What we were really talking about was putting a computer, most likely some AI, into an endless recursive loop by telling it something like: "This sentence is false". This would presumably cause the thing to melt down because If "this sentence is false" is true, then it is false, but the sentence states that it is false, and if it is false, then it must be true, and so on.
 
I’m not sure it’s that unlikely that other planets races are the basic shape as us.

How do you know the reason we developed abstract reasoning isn’t that the two legs, two arms form isn’t the optimal form for developing such traits?

Now the odds we can reproduce with those aliens is much lower.
 
Now, this isn't "becoming" trapped in a "recursive cycle", this is writing an errant program that intentionally puts the computer (or at least one process) in an endless loop. It's a programming error, and not what we were talking about.
All real world programs are errant. It's why hacking is a thing. And if you think your software is perfect, guess what? The hardware is made of Swiss cheese.

What we were really talking about was putting a computer, most likely some AI, into an endless recursive loop by telling it something like: "This sentence is false". This would presumably cause the thing to melt down because If "this sentence is false" is true, then it is false, but the sentence states that it is false, and if it is false, then it must be true, and so on.

Sounds like the system didn't sanitize its inputs. Which...yeah...hilarity will ensue the moment you expose that app to the world.
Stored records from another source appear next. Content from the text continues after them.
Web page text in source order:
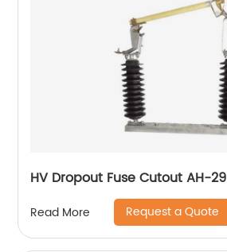
HV Dropout Fuse Cutout AH-29
Read More Request a Quote
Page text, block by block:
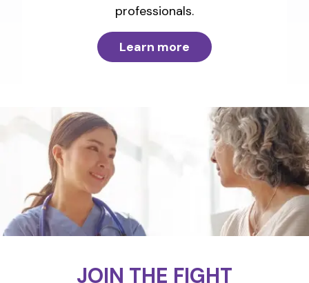
professionals.
Learn more
JOIN THE FIGHT

Hey, at least it didn't start spouting alt-right race hate
 
I’m not sure it’s that unlikely that other planets races are the basic shape as us.

How do you know the reason we developed abstract reasoning isn’t that the two legs, two arms form isn’t the optimal form for developing such traits?
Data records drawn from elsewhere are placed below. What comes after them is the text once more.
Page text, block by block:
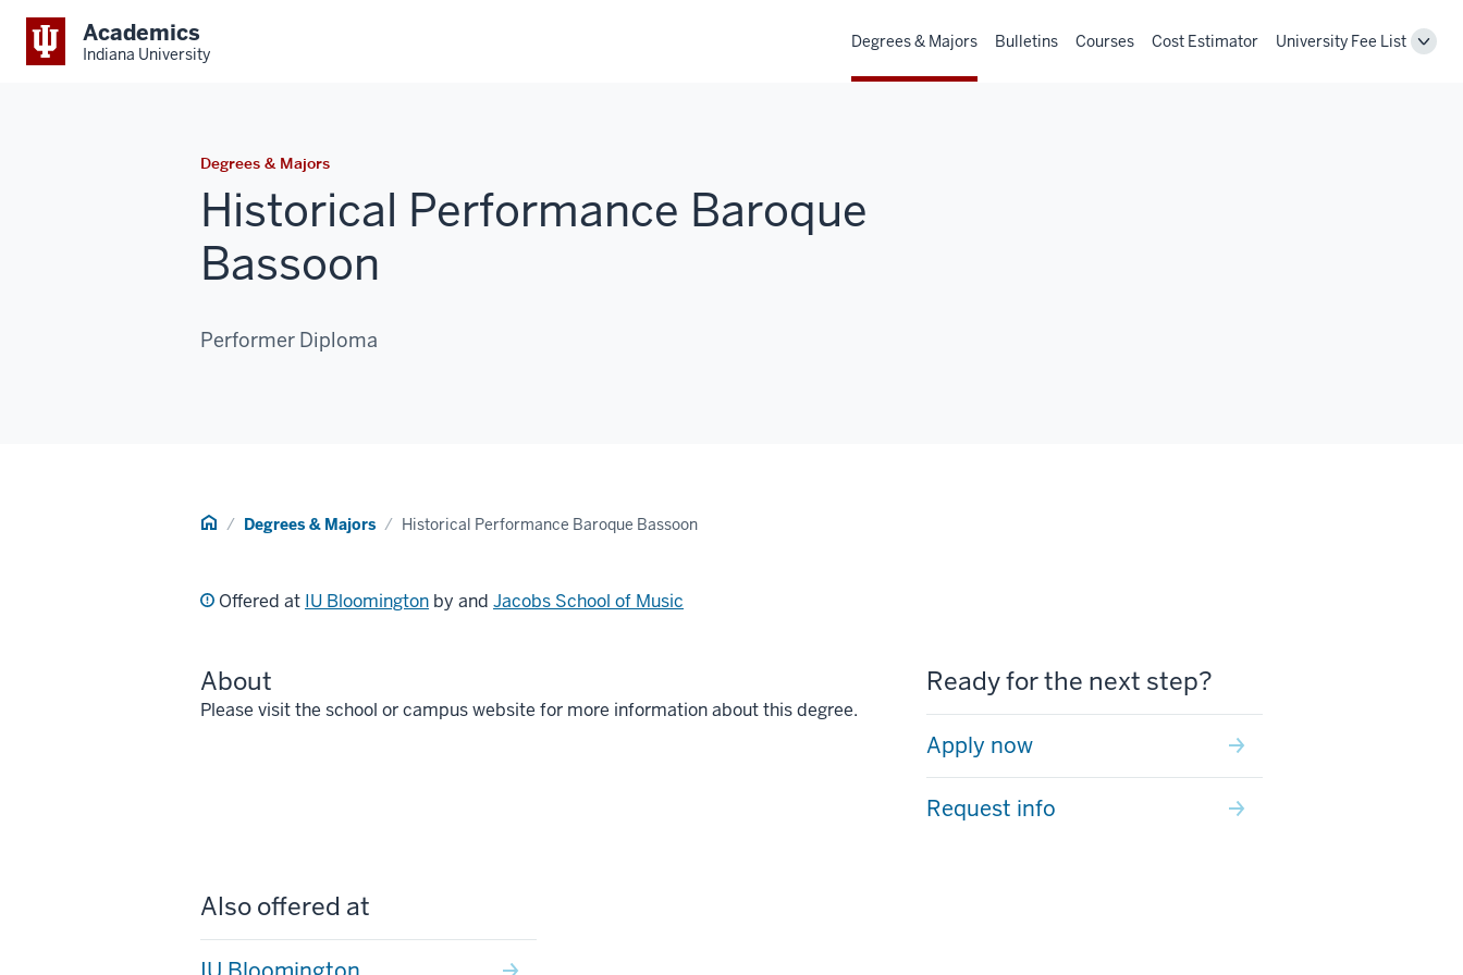
Academics
Indiana University
Degrees & Majors Bulletins Courses Cost Estimator University Fee List
Degrees & Majors
Historical Performance Baroque
Bassoon
Performer Diploma
Home Degrees & Majors Historical Performance Baroque Bassoon
Offered at IU Bloomington by and Jacobs School of Music
About
Please visit the school or campus website for more information about this degree.
Ready for the next step?
Apply now
Request info
Also offered at

Now the odds we can reproduce with those aliens is much lower.


I still wanna get me one of them Klingon wimmen.
 
That earthlike planets are as common as dirt...

That you can go on any planets or even moons for that matter without any kind of breathing equipment, let alone an EV suit. In one episode we see Riker and team go down on a planet where there are toxic gas emanations and they don't take any kind of precautions, they even have trouble beaming them back. I think that breaks the foolish barrier...

EVEN if we find planets with life on them, it's likely that we won't be able to breathe their atmosphere. Earth's atmosphere has changed considerably since life appeared on it. A hundred million years ago it contained twice as much oxygen as it does today.
 
Star Trek taught me that humanity can rise above barbarism and savagery and be better than all that.

Kor
 
Star Trek taught me that humanity can rise above barbarism and savagery and be better than all that.

Kor

That would be a first. Each time when it looks like democracy is on the right track, the nazis (or people like them) are making a come back.